Evaluate. 3^8a^10b^-5c^2/3^12a^7b^-3c^-2
a=4, b= 8 c=3
3^8 a^10 b^-5 c^2
----------------------
3^12 a^7 b^-3 c^-2
a^3 c^4
-----------
3^4 b^2
4^3 3^4
---------- = 4^3/8^2 = 1
3^4 8^2
To evaluate the given expression, we substitute the values of a, b, and c into the expression and simplify.
Step 1: Substitute the values of a, b, and c into the expression:
3^8 * a^10 * b^-5 * c^2 / 3^12 * a^7 * b^-3 * c^-2
Replacing a with 4, b with 8, and c with 3:
3^8 * 4^10 * 8^-5 * 3^2 / 3^12 * 4^7 * 8^-3 * 3^-2
Step 2: Simplify each term:
Using the exponent rules, we can simplify:
3^8 = 6561
4^10 = 1048576
8^-5 = 1/32768
3^2 = 9
3^12 = 531441
4^7 = 16384
8^-3 = 1/512
3^-2 = 1/9
Now, the expression becomes:
6561 * 1048576 * (1/32768) * 9 / (531441) * 16384 * (1/512) * (1/9)

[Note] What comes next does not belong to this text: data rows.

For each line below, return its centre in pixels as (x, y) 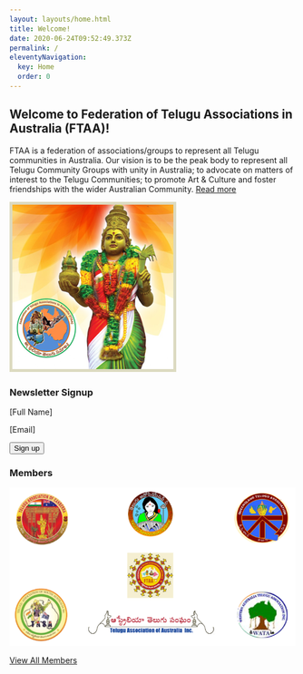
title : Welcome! (40, 29)
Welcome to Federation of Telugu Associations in (151, 115)
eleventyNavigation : (49, 58)
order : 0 (34, 77)
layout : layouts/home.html (60, 19)
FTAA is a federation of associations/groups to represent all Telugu (134, 151)
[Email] (23, 429)
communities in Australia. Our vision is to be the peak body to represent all (149, 160)
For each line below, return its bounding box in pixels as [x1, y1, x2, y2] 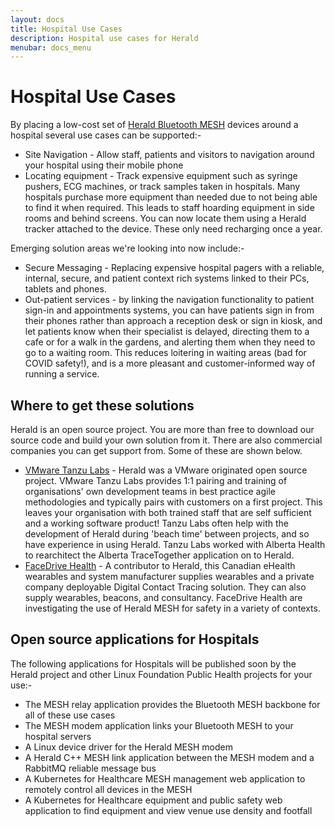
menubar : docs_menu [10, 42, 92, 53]
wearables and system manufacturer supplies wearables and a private [24, 571, 315, 582]
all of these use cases [24, 709, 116, 721]
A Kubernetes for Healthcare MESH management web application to [24, 772, 306, 785]
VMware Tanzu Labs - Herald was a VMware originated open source [24, 464, 308, 476]
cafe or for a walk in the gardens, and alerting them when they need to [24, 336, 316, 348]
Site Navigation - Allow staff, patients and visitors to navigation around [24, 149, 315, 161]
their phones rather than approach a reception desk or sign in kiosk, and [24, 315, 323, 327]
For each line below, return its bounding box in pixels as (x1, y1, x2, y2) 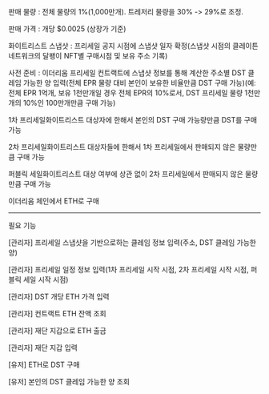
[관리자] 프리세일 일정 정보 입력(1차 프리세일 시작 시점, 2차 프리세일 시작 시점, (8, 265, 250, 274)
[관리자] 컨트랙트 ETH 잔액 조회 (8, 309, 106, 318)
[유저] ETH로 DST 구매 (8, 360, 80, 369)
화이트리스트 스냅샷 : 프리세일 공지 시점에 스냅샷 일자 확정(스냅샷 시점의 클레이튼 (8, 41, 259, 50)
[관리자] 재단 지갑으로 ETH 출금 (8, 326, 106, 335)
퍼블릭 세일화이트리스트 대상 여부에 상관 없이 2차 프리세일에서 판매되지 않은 (8, 169, 244, 179)
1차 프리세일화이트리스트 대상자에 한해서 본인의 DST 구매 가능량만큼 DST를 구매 (8, 115, 258, 124)
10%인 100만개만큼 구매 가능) (22, 98, 116, 107)
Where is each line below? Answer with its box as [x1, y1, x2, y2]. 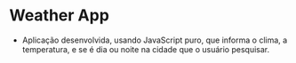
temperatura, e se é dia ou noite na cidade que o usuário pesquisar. [21, 43, 269, 54]
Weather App [9, 5, 109, 26]
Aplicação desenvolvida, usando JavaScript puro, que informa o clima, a [21, 35, 288, 45]
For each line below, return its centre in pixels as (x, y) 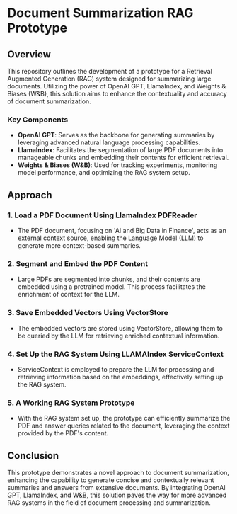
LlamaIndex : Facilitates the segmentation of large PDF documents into (120, 150)
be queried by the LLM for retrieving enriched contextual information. (118, 336)
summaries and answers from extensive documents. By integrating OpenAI (116, 487)
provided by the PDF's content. (63, 433)
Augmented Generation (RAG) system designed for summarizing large (109, 79)
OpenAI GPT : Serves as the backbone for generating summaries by (116, 135)
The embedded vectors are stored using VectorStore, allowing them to (120, 328)
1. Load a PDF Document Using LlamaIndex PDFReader (102, 215)
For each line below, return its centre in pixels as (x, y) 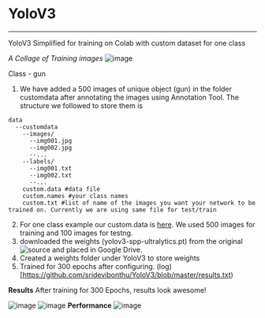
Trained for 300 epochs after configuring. (87, 266)
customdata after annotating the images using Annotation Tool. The (129, 97)
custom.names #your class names (75, 196)
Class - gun (27, 73)
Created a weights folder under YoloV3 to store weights (110, 258)
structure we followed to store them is (81, 105)
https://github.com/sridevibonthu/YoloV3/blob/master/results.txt (127, 275)
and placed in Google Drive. (97, 249)
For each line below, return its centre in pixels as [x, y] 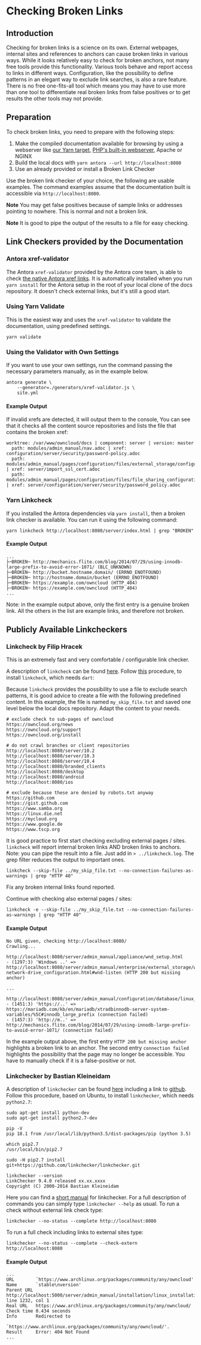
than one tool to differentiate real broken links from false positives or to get [98, 92]
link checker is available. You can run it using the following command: [92, 519]
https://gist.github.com [37, 804]
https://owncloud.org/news [40, 725]
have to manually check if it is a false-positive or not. [71, 1060]
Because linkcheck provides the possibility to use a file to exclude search [97, 689]
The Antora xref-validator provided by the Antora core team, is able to [94, 272]
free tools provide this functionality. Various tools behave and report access [100, 67]
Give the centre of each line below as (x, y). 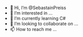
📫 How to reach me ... (33, 29)
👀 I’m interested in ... (31, 13)
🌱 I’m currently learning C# (38, 18)
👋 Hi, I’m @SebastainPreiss (38, 8)
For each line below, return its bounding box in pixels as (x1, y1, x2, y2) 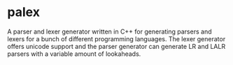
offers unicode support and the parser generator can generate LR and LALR (7, 42, 226, 50)
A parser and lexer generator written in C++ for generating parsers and (7, 27, 212, 36)
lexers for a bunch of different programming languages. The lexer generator (7, 34, 226, 43)
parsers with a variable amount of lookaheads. (7, 50, 141, 58)
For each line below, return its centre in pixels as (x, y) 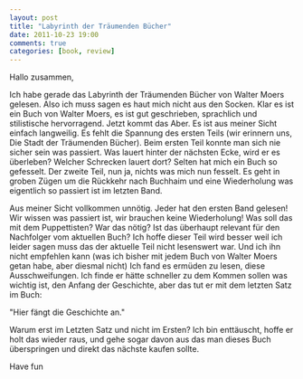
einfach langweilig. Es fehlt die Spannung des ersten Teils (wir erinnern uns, (151, 133)
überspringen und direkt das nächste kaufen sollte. (104, 349)
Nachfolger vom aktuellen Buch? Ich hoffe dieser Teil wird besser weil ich (146, 237)
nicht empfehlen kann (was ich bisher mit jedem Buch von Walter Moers (143, 256)
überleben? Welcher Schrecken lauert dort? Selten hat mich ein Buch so (143, 162)
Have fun (26, 366)
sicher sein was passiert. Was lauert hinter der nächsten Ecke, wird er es (145, 152)
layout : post (34, 18)
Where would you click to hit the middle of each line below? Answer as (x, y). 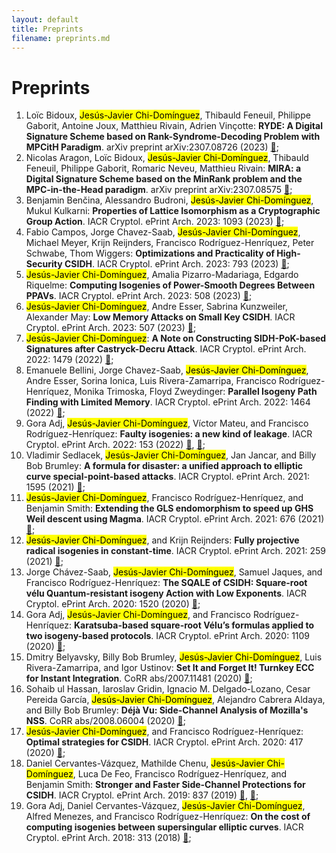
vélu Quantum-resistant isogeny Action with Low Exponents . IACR (166, 593)
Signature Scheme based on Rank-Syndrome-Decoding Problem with (173, 137)
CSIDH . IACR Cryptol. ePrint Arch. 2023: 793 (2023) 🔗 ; (177, 264)
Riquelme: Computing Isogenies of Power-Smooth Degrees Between (170, 285)
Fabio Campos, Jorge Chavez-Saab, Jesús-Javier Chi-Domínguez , (163, 232)
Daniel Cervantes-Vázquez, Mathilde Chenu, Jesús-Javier (145, 763)
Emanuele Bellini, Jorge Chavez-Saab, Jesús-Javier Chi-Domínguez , (167, 370)
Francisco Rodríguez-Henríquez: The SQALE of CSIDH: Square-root (166, 583)
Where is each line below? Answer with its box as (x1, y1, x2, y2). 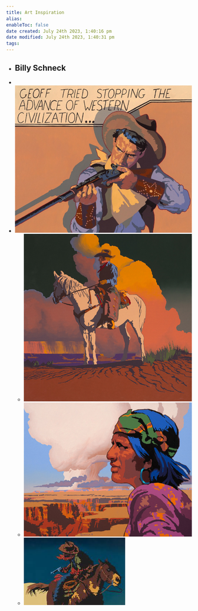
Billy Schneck (14, 63, 66, 73)
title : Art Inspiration (6, 9, 65, 15)
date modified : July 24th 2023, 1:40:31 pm (6, 34, 115, 41)
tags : (6, 41, 19, 47)
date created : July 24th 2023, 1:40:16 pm (6, 28, 112, 34)
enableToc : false (6, 22, 49, 28)
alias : (6, 15, 22, 22)
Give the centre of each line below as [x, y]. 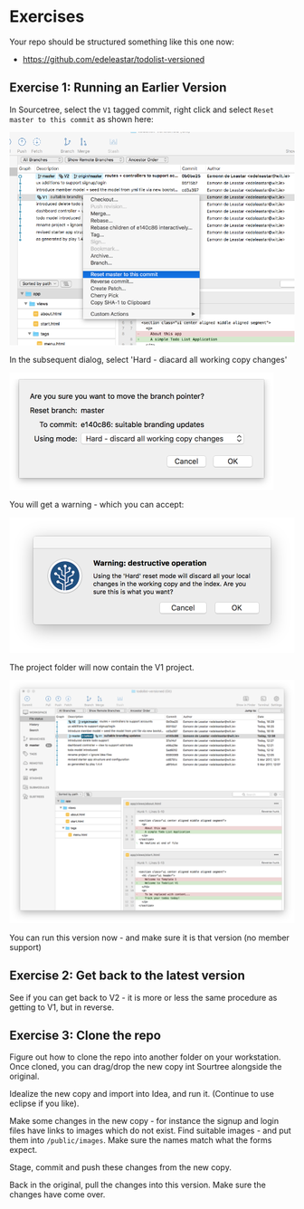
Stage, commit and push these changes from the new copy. [121, 1167]
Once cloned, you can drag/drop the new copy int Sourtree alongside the [146, 1067]
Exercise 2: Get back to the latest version [128, 976]
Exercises [47, 17]
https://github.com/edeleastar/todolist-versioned [114, 59]
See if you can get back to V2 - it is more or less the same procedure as [143, 997]
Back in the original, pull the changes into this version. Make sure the [138, 1185]
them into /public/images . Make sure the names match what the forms [141, 1140]
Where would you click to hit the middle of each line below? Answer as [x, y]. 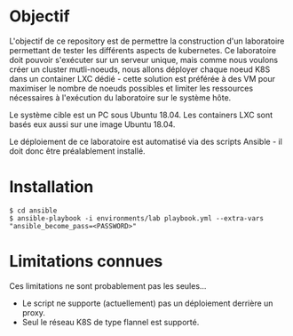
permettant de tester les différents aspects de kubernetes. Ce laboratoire [143, 50]
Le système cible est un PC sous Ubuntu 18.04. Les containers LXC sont [141, 115]
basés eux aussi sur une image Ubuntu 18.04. [92, 124]
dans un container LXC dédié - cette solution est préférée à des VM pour [143, 78]
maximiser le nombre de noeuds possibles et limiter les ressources [131, 88]
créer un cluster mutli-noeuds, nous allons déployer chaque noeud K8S [140, 69]
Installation [51, 187]
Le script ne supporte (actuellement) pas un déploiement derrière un [147, 303]
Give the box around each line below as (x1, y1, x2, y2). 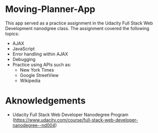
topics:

Step 3: Multiply and divide:
To simplify further, we multiply the numerators and the denominators:
(6561 * 1048576 * 9 * 16384) / (32768 * 531441 * 512 * 9)
Simplifying:
(611729611264 * 147456) / (176947200512 * 9)
Step 4: Cancel out common factors:
In this step, we can simplify the expression further by canceling out common factors in the numerator and denominator:
611729611264 / 176947200512
Now, we are left with a simplified numerical value.
Step 5: Divide:
Dividing these numbers, we get the final result:
3.459770115368215
Therefore, the evaluated value of the given expression, when a = 4, b = 8, and c = 3, is approximately 3.459770115368215.